> _ABOUT THIS EXERCISE_: All lines from the beginning of the listing through the line with "методов глубокого обучения" are to be copied word for word; the pictures are not.

***

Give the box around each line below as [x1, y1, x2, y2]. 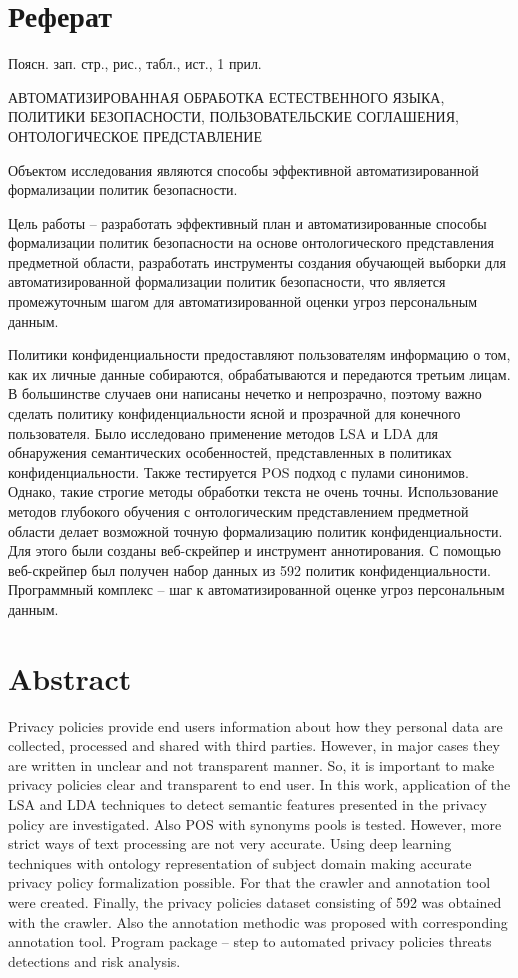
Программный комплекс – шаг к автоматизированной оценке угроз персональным [8, 579, 505, 600]
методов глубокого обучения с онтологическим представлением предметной [8, 501, 469, 521]
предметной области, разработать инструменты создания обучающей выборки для [8, 251, 506, 272]
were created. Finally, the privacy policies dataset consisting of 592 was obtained [8, 892, 502, 913]
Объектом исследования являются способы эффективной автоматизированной [8, 159, 479, 180]
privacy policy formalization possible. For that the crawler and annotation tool [8, 872, 491, 893]
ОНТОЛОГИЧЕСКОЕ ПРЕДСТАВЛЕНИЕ [8, 125, 263, 146]
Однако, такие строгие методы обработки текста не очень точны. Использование [8, 481, 499, 502]
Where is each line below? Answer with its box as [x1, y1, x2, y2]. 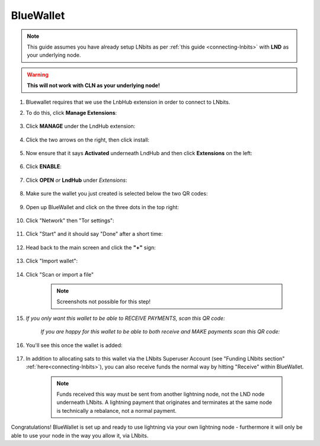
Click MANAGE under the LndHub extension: [25, 123, 136, 130]
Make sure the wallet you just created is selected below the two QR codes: [25, 190, 208, 197]
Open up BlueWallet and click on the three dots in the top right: [25, 203, 179, 210]
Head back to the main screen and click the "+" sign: [25, 243, 156, 251]
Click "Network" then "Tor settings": [25, 217, 115, 224]
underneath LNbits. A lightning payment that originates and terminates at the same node [56, 399, 273, 406]
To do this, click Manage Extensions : [25, 109, 117, 116]
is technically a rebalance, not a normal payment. [56, 407, 177, 414]
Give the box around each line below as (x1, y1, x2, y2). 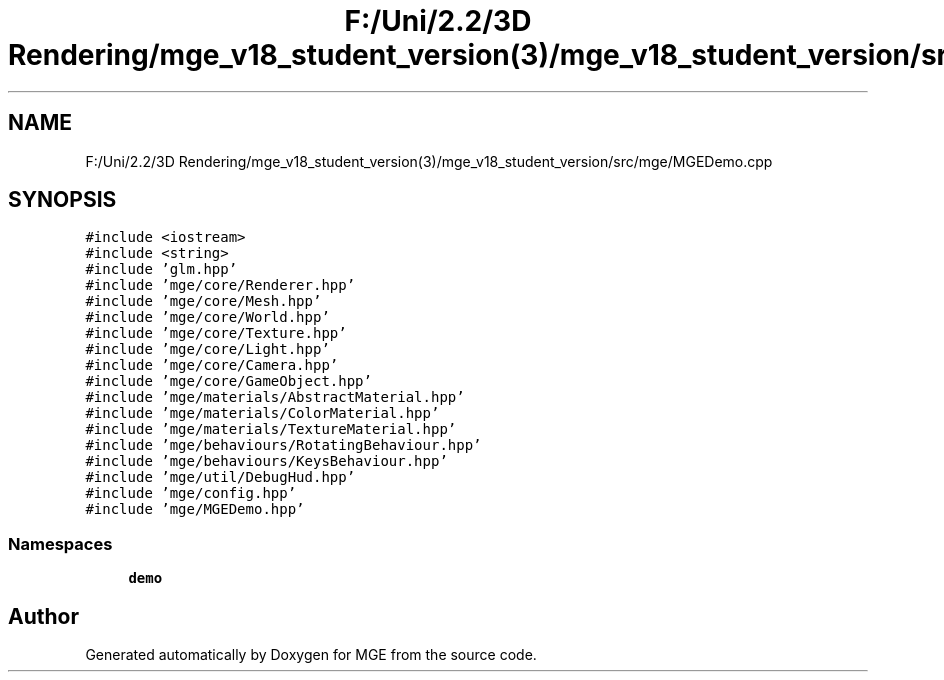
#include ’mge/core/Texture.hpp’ (85, 325, 347, 342)
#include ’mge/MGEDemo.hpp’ (85, 501, 305, 518)
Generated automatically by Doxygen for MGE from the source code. (85, 646, 537, 664)
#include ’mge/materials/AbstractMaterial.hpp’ (85, 389, 465, 406)
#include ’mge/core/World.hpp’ (85, 309, 330, 326)
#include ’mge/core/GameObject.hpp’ (85, 373, 372, 390)
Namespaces (8, 533, 113, 554)
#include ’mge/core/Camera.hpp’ (85, 357, 339, 374)
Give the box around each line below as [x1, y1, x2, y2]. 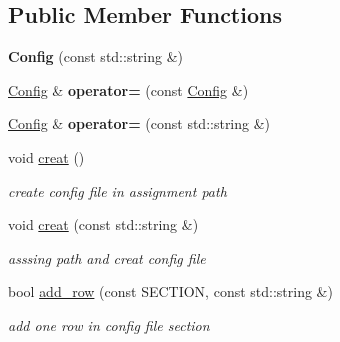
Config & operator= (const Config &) [8, 79, 249, 100]
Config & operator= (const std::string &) [8, 113, 271, 134]
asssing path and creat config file [8, 247, 206, 268]
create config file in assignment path [8, 180, 227, 201]
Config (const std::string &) [8, 46, 184, 67]
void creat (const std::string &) [8, 214, 199, 235]
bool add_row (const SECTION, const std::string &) [8, 281, 333, 302]
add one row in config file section [8, 314, 210, 335]
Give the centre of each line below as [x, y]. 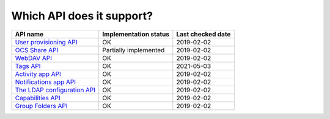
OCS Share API [37, 50]
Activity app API [38, 74]
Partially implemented [134, 50]
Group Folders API [41, 106]
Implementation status [136, 34]
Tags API [28, 66]
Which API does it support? [82, 16]
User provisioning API [46, 42]
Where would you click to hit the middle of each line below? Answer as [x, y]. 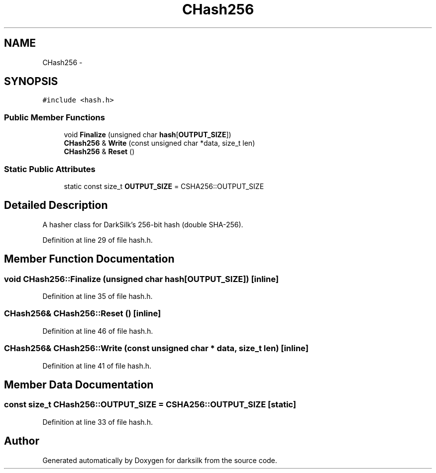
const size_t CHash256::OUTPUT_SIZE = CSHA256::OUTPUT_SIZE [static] [150, 405]
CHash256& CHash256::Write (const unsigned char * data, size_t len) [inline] [156, 348]
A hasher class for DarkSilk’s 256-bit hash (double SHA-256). [143, 224]
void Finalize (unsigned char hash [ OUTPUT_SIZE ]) [148, 135]
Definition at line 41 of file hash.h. [97, 366]
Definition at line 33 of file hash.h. [98, 422]
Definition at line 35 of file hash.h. [98, 296]
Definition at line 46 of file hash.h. [98, 331]
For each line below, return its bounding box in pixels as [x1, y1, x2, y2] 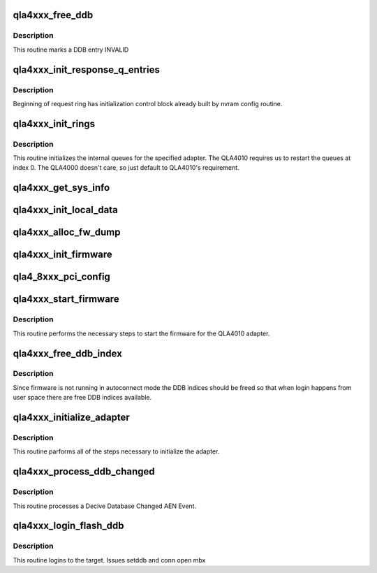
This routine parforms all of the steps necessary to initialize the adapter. [13, 447, 220, 456]
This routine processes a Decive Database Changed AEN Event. [13, 502, 197, 510]
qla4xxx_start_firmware [13, 293, 119, 305]
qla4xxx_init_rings [13, 117, 96, 129]
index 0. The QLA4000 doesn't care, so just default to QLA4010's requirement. [13, 164, 240, 172]
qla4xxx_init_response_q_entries [13, 64, 160, 75]
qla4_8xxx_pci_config [13, 271, 111, 283]
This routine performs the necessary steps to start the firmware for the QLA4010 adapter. [13, 329, 270, 338]
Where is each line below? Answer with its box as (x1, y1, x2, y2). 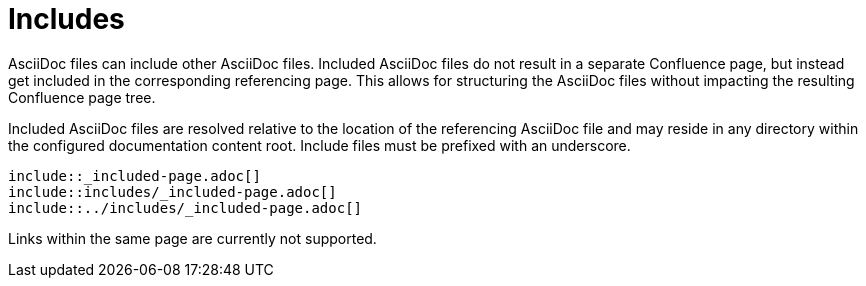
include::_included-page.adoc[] (8, 167, 261, 184)
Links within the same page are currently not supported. (8, 229, 377, 247)
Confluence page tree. (8, 88, 156, 106)
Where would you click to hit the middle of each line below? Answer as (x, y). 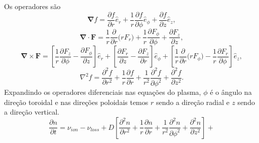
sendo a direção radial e (193, 102)
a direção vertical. (32, 112)
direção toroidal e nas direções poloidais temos (76, 102)
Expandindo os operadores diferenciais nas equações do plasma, (103, 92)
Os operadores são (32, 6)
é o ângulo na (231, 92)

***

> _RESPONSE BELOW_:
Give the box around each line below as [x1, y1, x2, y2]. 
Программный комплекс – шаг к автоматизированной оценке угроз персональным [8, 579, 505, 600]
методов глубокого обучения с онтологическим представлением предметной [8, 501, 469, 521]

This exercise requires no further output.